A CSA chain could potentially be accommodated at these two newly-exposed sites. We tested this hypothesis by docking a CSA dodecamer, the minimal functional binding unit [32, 33], separately in either of such positions. We allowed the docked structures to relax in simulations of several tens of ns (from 55 to 100 ns) while keeping the protein in the open state (see Methods). During this process, the CSA molecule remained stably bound at either of these two sites (Fig 6B). A quantitative indication of this is the stable fluctuations around a constant value in the number of CSA sugar–protein contacts, i.e. no loss of such contacts over time (Fig 6C). Due to its electrostatic nature, these contacts often occurred between the negatively-charged moieties of the CSA chain and positively-charged residues of the protein (Fig 6D). This result suggests that, apart from the major binding site, VAR2CSA features two other sites where CSA dodecamers can stably bind. These two sites are cryptic but get exposed upon opening of the core region of the VAR2CSA, due to the application of an external elongational force.
Discussion
In this work, by using equilibrium and force probe MD simulations, we shed light on the molecular mechanism governing the increased VAR2CSA–CSA interaction under shear stress.

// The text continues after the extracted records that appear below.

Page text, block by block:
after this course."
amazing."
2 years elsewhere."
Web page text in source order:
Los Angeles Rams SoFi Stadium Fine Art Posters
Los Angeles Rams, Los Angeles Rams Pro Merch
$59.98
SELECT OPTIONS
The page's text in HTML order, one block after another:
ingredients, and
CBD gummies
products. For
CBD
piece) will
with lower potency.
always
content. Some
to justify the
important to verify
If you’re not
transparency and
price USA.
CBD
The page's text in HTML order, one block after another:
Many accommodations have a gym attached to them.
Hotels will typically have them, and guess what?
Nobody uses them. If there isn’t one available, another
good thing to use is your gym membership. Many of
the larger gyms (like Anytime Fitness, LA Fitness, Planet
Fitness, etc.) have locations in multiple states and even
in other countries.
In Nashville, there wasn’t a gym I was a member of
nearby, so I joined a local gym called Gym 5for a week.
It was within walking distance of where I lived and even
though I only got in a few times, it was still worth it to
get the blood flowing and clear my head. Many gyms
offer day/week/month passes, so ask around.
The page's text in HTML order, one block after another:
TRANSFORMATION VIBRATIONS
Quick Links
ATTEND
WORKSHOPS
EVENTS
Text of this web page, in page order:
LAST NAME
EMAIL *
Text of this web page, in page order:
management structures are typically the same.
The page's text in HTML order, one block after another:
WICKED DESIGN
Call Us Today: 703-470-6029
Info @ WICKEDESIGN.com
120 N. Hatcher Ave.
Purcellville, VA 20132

Our data demonstrate that upon force exertion, the core region of VAR2CSA undergoes a major conformational rearrangement by opening up in two structurally-intact subregions (Fig 3 and S1 Movie). The CSA molecule already bound at the major binding site operates as an anchor point, allowing for the opening of VAR2CSA to occur. This causes the subsequent exposure of two cryptic binding sites, which have the ability to accommodate further CSA molecules, prior to the dissociation of CSA from the major binding site (Fig 6). This is a remarkable result, as it proves that force causes neither the immediate dissociation of CSA from VAR2CSA nor its unfolding, but instead prepares the adhesin to bind further CSA chains (or other parts of the same chain) at two other locations. Consequently, our data support a mechanism in which the application of mechanical forces increases the valency of tethered VAR2CSA, and with it its avidity, to potentially reinforce its attachment to the proteoglycan matrix.

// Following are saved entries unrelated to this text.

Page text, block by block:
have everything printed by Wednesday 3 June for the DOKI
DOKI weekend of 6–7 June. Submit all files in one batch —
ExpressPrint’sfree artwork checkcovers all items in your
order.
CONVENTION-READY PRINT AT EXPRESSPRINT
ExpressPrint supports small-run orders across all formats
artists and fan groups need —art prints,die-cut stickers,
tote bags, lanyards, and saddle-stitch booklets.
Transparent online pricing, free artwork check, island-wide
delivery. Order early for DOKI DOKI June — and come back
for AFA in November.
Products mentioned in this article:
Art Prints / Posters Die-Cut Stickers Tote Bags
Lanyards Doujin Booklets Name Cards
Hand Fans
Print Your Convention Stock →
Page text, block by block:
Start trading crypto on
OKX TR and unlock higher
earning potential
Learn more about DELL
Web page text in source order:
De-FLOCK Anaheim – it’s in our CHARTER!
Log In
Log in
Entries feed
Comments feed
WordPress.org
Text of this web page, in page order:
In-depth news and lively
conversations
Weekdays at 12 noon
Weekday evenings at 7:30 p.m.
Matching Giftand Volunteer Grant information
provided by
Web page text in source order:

The recent low- [30] and high-resolution [21, 31, 34] structural information of VAR2CSA clarified the exact location of the minimal functional CSA binding unit around the DBL2X domain [27, 28] (i.e. the major binding site), but also suggested the possibility of a second CSA binding location, indicated by a single ASG monosaccharide observed in the holo cryo-EM structure of VAR2CSA [31](Fig 1). One of the cryptic binding sites exposed by force in our simulations precisely coincides with this proposed additional (minor) binding site (Fig 6). The other proposed binding site is precisely the region of the DBL4ϵ domain constitutive of the major binding site. When detached from the DBL2X domain, upon opening, this region had the ability to stably accommodate a dodecameric CSA chain by itself, while the protein was held by another sugar at the major binding site. Taken together, this reveals a key role of these two regions, namely the activation of additional CSA binding sites. Force, accordingly, controls the level of exposure of these sites.

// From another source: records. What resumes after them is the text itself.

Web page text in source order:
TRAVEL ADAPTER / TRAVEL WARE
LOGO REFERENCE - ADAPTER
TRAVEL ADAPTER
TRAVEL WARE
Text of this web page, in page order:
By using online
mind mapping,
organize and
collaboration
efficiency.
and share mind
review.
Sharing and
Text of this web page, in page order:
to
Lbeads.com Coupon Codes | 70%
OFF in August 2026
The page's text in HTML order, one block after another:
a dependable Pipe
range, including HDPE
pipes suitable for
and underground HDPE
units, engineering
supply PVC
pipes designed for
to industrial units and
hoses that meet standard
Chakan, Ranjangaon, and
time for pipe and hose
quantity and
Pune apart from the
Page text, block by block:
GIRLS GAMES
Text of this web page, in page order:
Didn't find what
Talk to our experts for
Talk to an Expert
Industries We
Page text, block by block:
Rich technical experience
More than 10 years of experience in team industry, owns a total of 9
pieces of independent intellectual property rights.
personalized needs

Because of its dimensions (∼17 nm in the compact state), VAR2CSA is suggested not to be directly influenced by the hydrodynamic shear of the flowing blood. Instead, VAR2CSA is assumed to experience an elongational tension when it is tethered to a CSA chain, at one side, while it is pulled by the infected erythrocyte by the action of the shear flow, at another side. Consequently, we applied a force along VAR2CSA that mimics such tension (Fig 3A and 3B). This resembles the behaviour of the blood clotting protein von Willebrand factor, which also becomes mechano-activated by the influence of an inhomogeneous tension distribution along the molecule generated by the shear of flowing blood [75, 76]. Although our choice is a reasonable assumption, in the future, additional simulations at a lower level of resolution but explicitly imposing a shear flow [77] would allow to directly establish the connection between elongational tension acting on VAR2CSA and the shear flow acting on the CSA-VAR2CSA-erythrocyte system.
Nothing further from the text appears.